The study of German experts involved 98 volunteers, who were divided into three groups by the organizers. For the first two, such a test task was specially selected that none of the participants obviously could cope with. After that, the scientists assessed the mood of the subjects and asked them to perform another test, a simpler one. At the same time, after completing the first task, volunteers from the first group were asked to wash their hands, and those from the second were not. Participants from the third group received only the second, simpler task.

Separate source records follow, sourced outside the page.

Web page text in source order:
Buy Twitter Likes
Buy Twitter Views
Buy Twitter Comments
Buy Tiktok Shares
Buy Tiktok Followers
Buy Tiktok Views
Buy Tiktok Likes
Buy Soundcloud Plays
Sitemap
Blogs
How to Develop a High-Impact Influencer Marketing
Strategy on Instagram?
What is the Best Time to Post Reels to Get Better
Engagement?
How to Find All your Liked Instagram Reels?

- The scientific literature describes cases when hand washing gave people a feeling of moral purity. - the head of the study, Kai Kaspar from the University of Osnabrück, comments on the situation. “So I decided to test the relationship between bodily experience and abstract knowledge. I wanted to find out if hand washing could restore mental balance after a failure and what the consequences of this hygiene procedure would be when the task was repeated.

It turned out that those who washed their hands were very optimistic about their chances of success in the second "round" if they failed the first. Those who did not wash were more pessimistic. The third group was set up in the same way as the first. In fact, the second and third groups coped better with the second task.

According to the researchers, hand washing allows us to wash away unpleasant memories, as it were. However, at the same time, it does not contribute to the application of great efforts to solve the assigned tasks.

“Although cleansing the hands helps a person get rid of unpleasant memories and increase his self-esteem, it also“washes away”the desire to make efforts to achieve a goal, that is, it reduces motivation,” says Kai Kaspar. - The fact is that hand washing is a ritual that we often use after completing the work done, and this, in turn, leads not only to the removal of dirt, but also to consequences on the mental level.

Of course, in some situations, this procedure can play a positive role. For example, if you have a public appearance, a job interview, or if you know the material well before the exam, but you are worried … But if you are incompetent in some area, no matter how much you wash your hands, psychologists say, this will not help you achieve good results.